EXERCISE DETAILS »
Go to the line with "в долгосрочной" in the records below, then output it and each following line exactly, up to and including the line with "una cabina da". Skip pictures and add nothing.

[Entries taken from a collection]
%%

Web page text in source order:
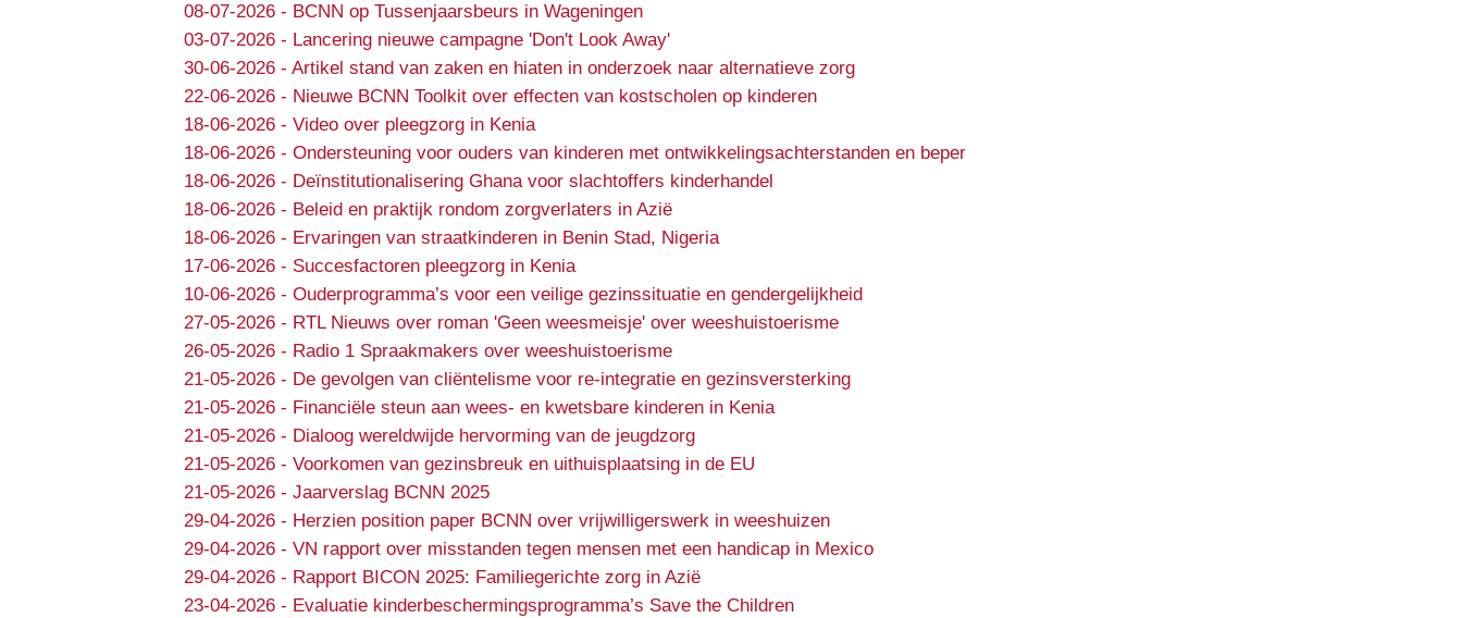
08-07-2026- BCNN op Tussenjaarsbeurs in Wageningen
03-07-2026- Lancering nieuwe campagne 'Don't Look Away'
30-06-2026- Artikel stand van zaken en hiaten in onderzoek naar alternatieve zorg
22-06-2026- Nieuwe BCNN Toolkit over effecten van kostscholen op kinderen
18-06-2026- Video over pleegzorg in Kenia
18-06-2026- Ondersteuning voor ouders van kinderen met ontwikkelingsachterstanden en beperkingen
18-06-2026- Deïnstitutionalisering Ghana voor slachtoffers kinderhandel
18-06-2026- Beleid en praktijk rondom zorgverlaters in Azië
18-06-2026- Ervaringen van straatkinderen in Benin Stad, Nigeria
17-06-2026- Succesfactoren pleegzorg in Kenia
10-06-2026- Ouderprogramma’s voor een veilige gezinssituatie en gendergelijkheid
27-05-2026- RTL Nieuws over roman 'Geen weesmeisje' over weeshuistoerisme
26-05-2026- Radio 1 Spraakmakers over weeshuistoerisme
21-05-2026- De gevolgen van cliëntelisme voor re-integratie en gezinsversterking
21-05-2026- Financiële steun aan wees- en kwetsbare kinderen in Kenia
21-05-2026- Dialoog wereldwijde hervorming van de jeugdzorg
21-05-2026- Voorkomen van gezinsbreuk en uithuisplaatsing in de EU
21-05-2026- Jaarverslag BCNN 2025
29-04-2026- Herzien position paper BCNN over vrijwilligerswerk in weeshuizen
29-04-2026- VN rapport over misstanden tegen mensen met een handicap in Mexico
29-04-2026- Rapport BICON 2025: Familiegerichte zorg in Azië
23-04-2026- Evaluatie kinderbeschermingsprogramma’s Save the Children
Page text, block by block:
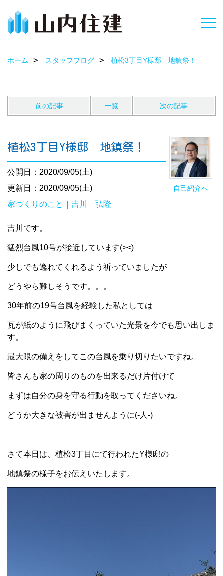
ホーム スタッフブログ 植松3丁目Y様邸 地鎮祭！
前の記事 一覧 次の記事
自己紹介へ
植松3丁目Y様邸 地鎮祭！
公開日：2020/09/05(土)
更新日：2020/09/05(土)
家づくりのこと
吉川 弘隆
吉川です。
猛烈台風10号が接近しています(><)
少しでも逸れてくれるよう祈っていましたが
どうやら難しそうです。。。
30年前の19号台風を経験した私としては
瓦が紙のように飛びまくっていた光景を今でも思い出しま
す。
最大限の備えをしてこの台風を乗り切りたいですね。
皆さんも家の周りのものを出来るだけ片付けて
まずは自分の身を守る行動を取ってくださいね。
どうか大きな被害が出ませんように(-人-)
さて本日は、植松3丁目にて行われたY様邸の
地鎮祭の様子をお伝えいたします。
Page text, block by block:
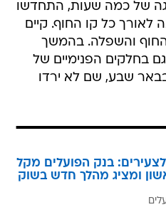
של כמה שעות, התחדשו
לאורך כל קו החוף. קיים
והשפלה. בהמשך
בחלקים הפנימיים של
שבע, שם לא ירדו
בנק הפועלים מקל
ומציג מהלך חדש בשוק
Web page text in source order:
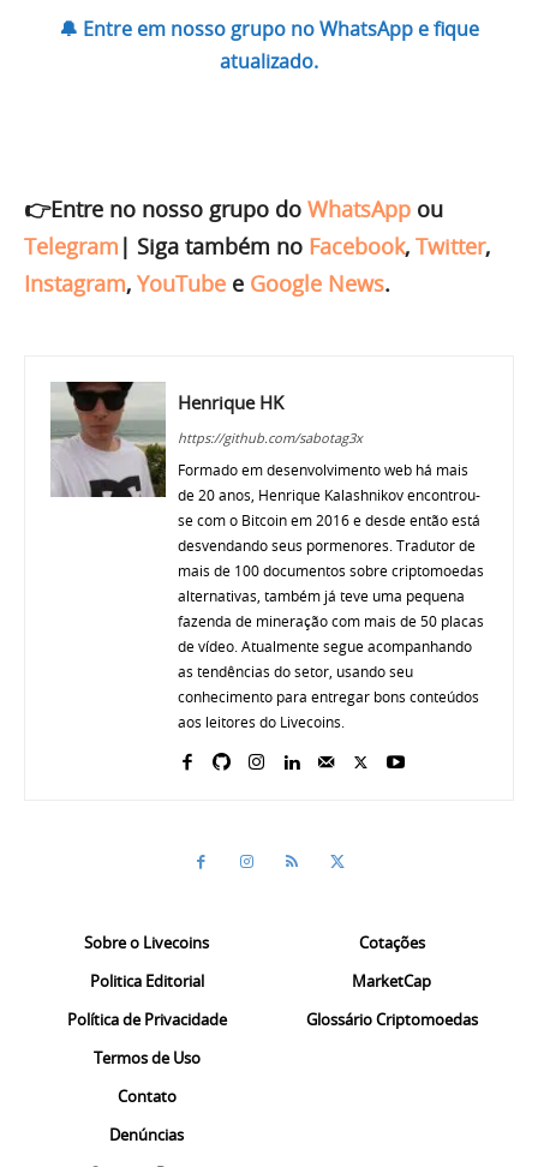
🔔 Entre em nosso grupo no WhatsApp e fique
atualizado.
👉Entre no nosso grupo do WhatsApp ou
Telegram | Siga também no Facebook, Twitter,
Instagram, YouTube e Google News.
Henrique HK
https://github.com/sabotag3x
Formado em desenvolvimento web há mais
de 20 anos, Henrique Kalashnikov encontrou-
se com o Bitcoin em 2016 e desde então está
desvendando seus pormenores. Tradutor de
mais de 100 documentos sobre criptomoedas
alternativas, também já teve uma pequena
fazenda de mineração com mais de 50 placas
de vídeo. Atualmente segue acompanhando
as tendências do setor, usando seu
conhecimento para entregar bons conteúdos
aos leitores do Livecoins.
Sobre o Livecoins
Politica Editorial
Política de Privacidade
Termos de Uso
Contato
Denúncias
Cotações
MarketCap
Glossário Criptomoedas
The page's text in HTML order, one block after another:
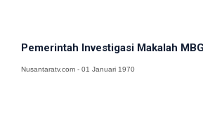
Pemerintah Investigasi Makalah
Nusantaratv.com - 01 Januari 1970
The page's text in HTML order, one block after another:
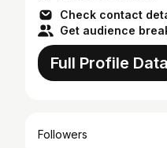
Check contact
Get audience
Full Profile Data
Followers
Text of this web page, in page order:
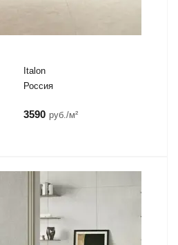
Italon
Россия
3590 руб./м²
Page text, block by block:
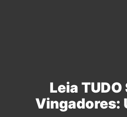
Leia TUDO
Vingadores:
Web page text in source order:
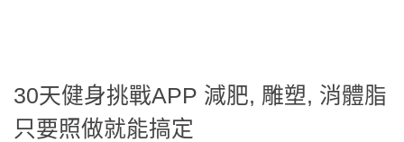
30天健身挑戰APP 減肥, 雕塑, 消體脂
只要照做就能搞定
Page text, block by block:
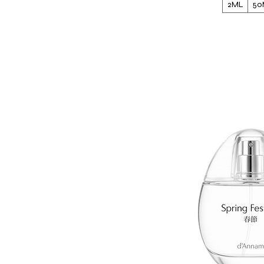
2ML
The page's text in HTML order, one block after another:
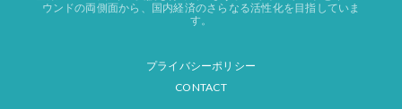
ウンドの両側面から、国内経済のさらなる活性化を目指していま
す。
プライバシーポリシー
CONTACT
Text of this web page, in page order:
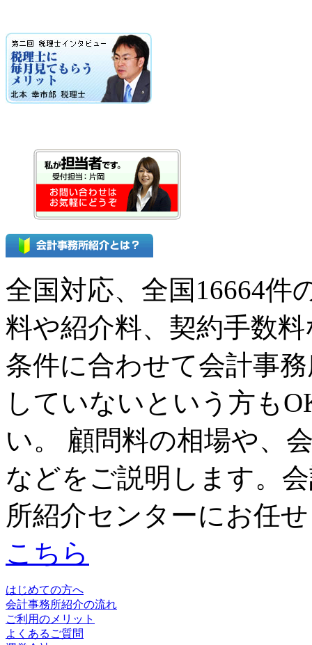
全国対応、全国16664件
料や紹介料、契約手数
条件に合わせて会計事
していないという方も
い。 顧問料の相場や、
などをご説明します。
所紹介センターにお任
こちら
はじめての方へ
会計事務所紹介の流れ
ご利用のメリット
よくあるご質問
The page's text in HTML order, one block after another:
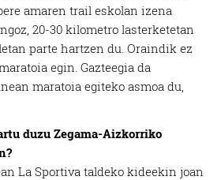
amaren trail eskolan izena
20-30 kilometro lasterketetan
parte hartzen du. Oraindik ez
egin. Gazteegia da
maratoia egiteko asmoa du,
duzu Zegama-Aizkorriko
La Sportiva taldeko kideekin joan
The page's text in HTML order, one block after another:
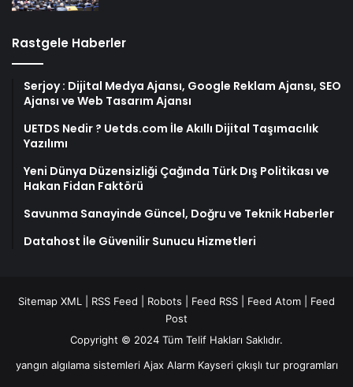
Rastgele Haberler
Serjoy : Dijital Medya Ajansı, Google Reklam Ajansı, SEO
Ajansı ve Web Tasarım Ajansı
UETDS Nedir ? Uetds.com İle Akıllı Dijital Taşımacılık
Yazılımı
Yeni Dünya Düzensizliği Çağında Türk Dış Politikası ve
Hakan Fidan Faktörü
Savunma Sanayinde Güncel, Doğru ve Teknik Haberler
Datahost İle Güvenilir Sunucu Hizmetleri
Sitemap XML RSS Feed Robots Feed RSS Feed Atom
Feed
Post
Copyright © 2024 Tüm Telif Hakları Saklıdır.
yangın algılama sistemleri Ajax Alarm Kayseri çıkışlı tur programları
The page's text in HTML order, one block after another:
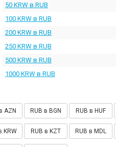
50 KRW в RUB
100 KRW в RUB
200 KRW в RUB
250 KRW в RUB
500 KRW в RUB
1000 KRW в RUB
AZN RUB в BGN RUB в HUF
KRW RUB в KZT RUB в MDL
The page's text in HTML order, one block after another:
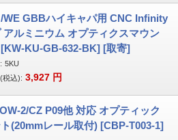
WE GBBハイキャパ用 CNC Infinity
アルミニウム オプティクスマウン
[KW-KU-GB-632-BK] [取寄]
5KU
税込): 3,927 円
2/CZ P09他 対応 オプティック
(20mmレール取付) [CBP-T003-1]
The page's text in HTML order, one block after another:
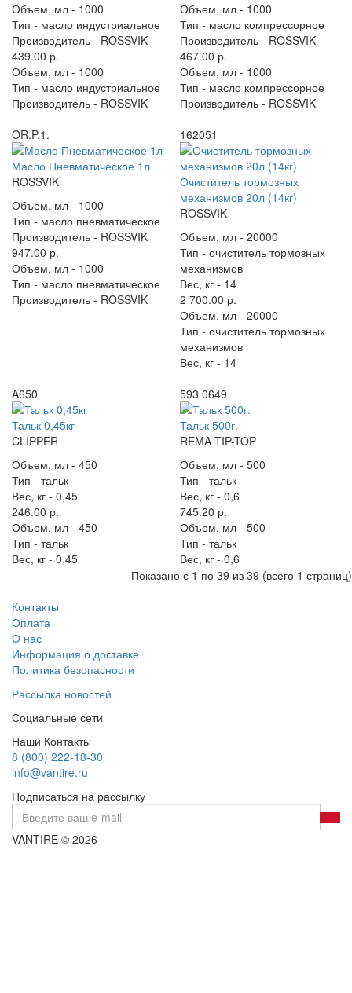
Объем, мл - 1000
Тип - масло индустриальное
Производитель - ROSSVIK
439.00 р.
Объем, мл - 1000
Тип - масло индустриальное
Производитель - ROSSVIK
Объем, мл - 1000
Тип - масло компрессорное
Производитель - ROSSVIK
467.00 р.
Объем, мл - 1000
Тип - масло компрессорное
Производитель - ROSSVIK
OR.P.1.
Масло Пневматическое 1л
ROSSVIK
Объем, мл - 1000
Тип - масло пневматическое
Производитель - ROSSVIK
947.00 р.
Объем, мл - 1000
Тип - масло пневматическое
Производитель - ROSSVIK
162051
Очиститель тормозных
механизмов 20л (14кг)
ROSSVIK
Объем, мл - 20000
Тип - очиститель тормозных
механизмов
Вес, кг - 14
2 700.00 р.
Объем, мл - 20000
Тип - очиститель тормозных
механизмов
Вес, кг - 14
A650
Тальк 0,45кг
CLIPPER
Объем, мл - 450
Тип - тальк
Вес, кг - 0,45
246.00 р.
Объем, мл - 450
Тип - тальк
Вес, кг - 0,45
593 0649
Тальк 500г.
REMA TIP-TOP
Объем, мл - 500
Тип - тальк
Вес, кг - 0,6
745.20 р.
Объем, мл - 500
Тип - тальк
Вес, кг - 0,6
Показано с 1 по 39 из 39 (всего 1 страниц)
Контакты
Оплата
О нас
Информация о доставке
Политика безопасности
Рассылка новостей
Социальные сети
Наши Контакты
8 (800) 222-18-30
info@vantire.ru
Подписаться на рассылку
VANTIRE © 2026
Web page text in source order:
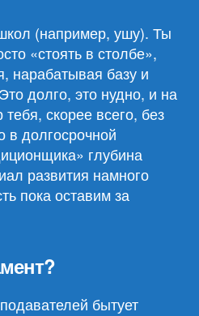
(например, ушу). Ты
«стоять в столбе»,
нарабатывая базу и
долго, это нудно, и на
скорее всего, без
в долгосрочной
глубина
развития намного
пока оставим за
бытует
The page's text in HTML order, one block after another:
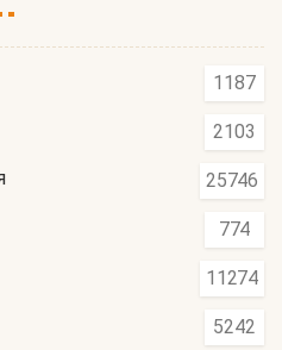
1187
2103
25746
774
11274
5242
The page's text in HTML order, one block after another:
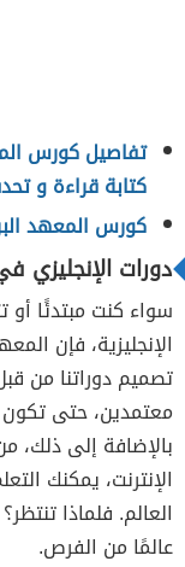
تفاصيل كورس
كتابة قراءة و
كورس المعهد
دورات الإنجليزي
سواء كنت مبتدئًا
الإنجليزية، فإن
تصميم دوراتنا من
معتمدين، حتى تكون
بالإضافة إلى ذلك،
الإنترنت، يمكنك
العالم. فلماذا
عالمًا من الفرص.
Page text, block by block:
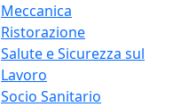
Meccanica
Ristorazione
Salute e Sicurezza sul
Lavoro
Socio Sanitario
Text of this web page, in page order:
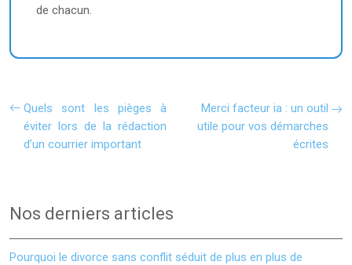
de chacun.
Quels sont les pièges à
éviter lors de la rédaction
d’un courrier important
Merci facteur ia : un outil
utile pour vos démarches
écrites
Nos derniers articles
Pourquoi le divorce sans conflit séduit de plus en plus de
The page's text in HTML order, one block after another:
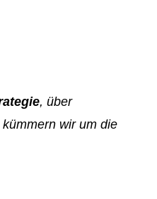
, über
wir um die
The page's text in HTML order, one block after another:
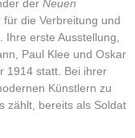
der Neuen
die Verbreitung und
erste Ausstellung,
Paul Klee und Oskar
1914 statt. Bei ihrer
Künstlern zu
zählt, bereits als Soldat
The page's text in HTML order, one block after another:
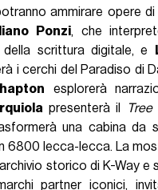
ammirare opere
Ponzi, che
scrittura digitale, e
i cerchi del Paradiso di
esplorerà
presenterà il
una cabina da
6800 lecca-lecca. La
storico di K-Way e
partner iconici,
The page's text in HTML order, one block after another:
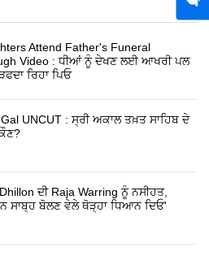
Attend Father's Funeral
Video : ਧੀਆਂ ਨੂੰ ਦੇਖਣ ਲਈ ਆਖਰੀ ਪਲ
ਰਿਹਾ ਪਿਓ
UNCUT : ਸ੍ਰੀ ਅਕਾਲ ਤਖ਼ਤ ਸਾਹਿਬ ਦੇ
ਦੀ Raja Warring ਨੂੰ ਨਸੀਹਤ,
ਸਾਬ੍ਹ ਬੋਲਣ ਵੇਲੇ ਥੋੜ੍ਹਾ ਧਿਆਨ ਦਿਓ'
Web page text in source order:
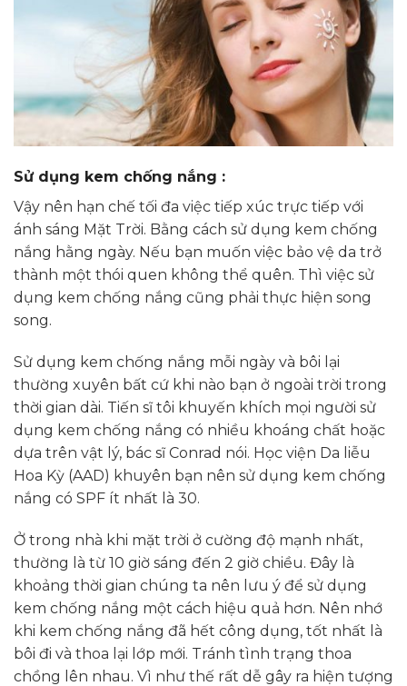
Sử dụng kem chống nắng :
Vậy nên hạn chế tối đa việc tiếp xúc trực tiếp với
ánh sáng Mặt Trời. Bằng cách sử dụng kem chống
nắng hằng ngày. Nếu bạn muốn việc bảo vệ da trở
thành một thói quen không thể quên. Thì việc sử
dụng kem chống nắng cũng phải thực hiện song
song.
Sử dụng kem chống nắng mỗi ngày và bôi lại
thường xuyên bất cứ khi nào bạn ở ngoài trời trong
thời gian dài. Tiến sĩ tôi khuyến khích mọi người sử
dụng kem chống nắng có nhiều khoáng chất hoặc
dựa trên vật lý, bác sĩ Conrad nói. Học viện Da liễu
Hoa Kỳ (AAD) khuyên bạn nên sử dụng kem chống
nắng có SPF ít nhất là 30.
Ở trong nhà khi mặt trời ở cường độ mạnh nhất,
thường là từ 10 giờ sáng đến 2 giờ chiều. Đây là
khoảng thời gian chúng ta nên lưu ý để sử dụng
kem chống nắng một cách hiệu quả hơn. Nên nhớ
khi kem chống nắng đã hết công dụng, tốt nhất là
bôi đi và thoa lại lớp mới. Tránh tình trạng thoa
chồng lên nhau. Vì như thế rất dễ gây ra hiện tượng
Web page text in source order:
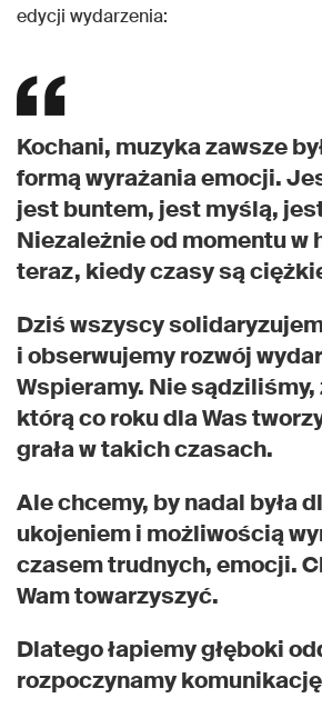
edycji wydarzenia:
Kochani, muzyka zawsze
formą wyrażania emocji.
jest buntem, jest myślą,
Niezależnie od momentu w
teraz, kiedy czasy są
Dziś wszyscy
i obserwujemy rozwój
Wspieramy. Nie sądziliśmy,
którą co roku dla Was
grała w takich czasach.
Ale chcemy, by nadal była
ukojeniem i możliwością
czasem trudnych, emocji.
Wam towarzyszyć.
Dlatego łapiemy głęboki
rozpoczynamy

%%

RESPONSE TO THE TASK »
в долгосрочной
глубина
развития намного
пока оставим за
бытует
The page's text in HTML order, one block after another:
1187
2103
25746
774
11274
5242
The page's text in HTML order, one block after another:
تفاصيل كورس
كتابة قراءة و
كورس المعهد
دورات الإنجليزي
سواء كنت مبتدئًا
الإنجليزية، فإن
تصميم دوراتنا من
معتمدين، حتى تكون
بالإضافة إلى ذلك،
الإنترنت، يمكنك
العالم. فلماذا
عالمًا من الفرص.
Page text, block by block:
Meccanica
Ristorazione
Salute e Sicurezza sul
Lavoro
Socio Sanitario
Text of this web page, in page order:
de chacun.
Quels sont les pièges à
éviter lors de la rédaction
d’un courrier important
Merci facteur ia : un outil
utile pour vos démarches
écrites
Nos derniers articles
Pourquoi le divorce sans conflit séduit de plus en plus de
The page's text in HTML order, one block after another:
, über
wir um die
The page's text in HTML order, one block after another:
der Neuen
die Verbreitung und
erste Ausstellung,
Paul Klee und Oskar
1914 statt. Bei ihrer
Künstlern zu
zählt, bereits als Soldat
The page's text in HTML order, one block after another:
ammirare opere
Ponzi, che
scrittura digitale, e
i cerchi del Paradiso di
esplorerà
presenterà il
una cabina da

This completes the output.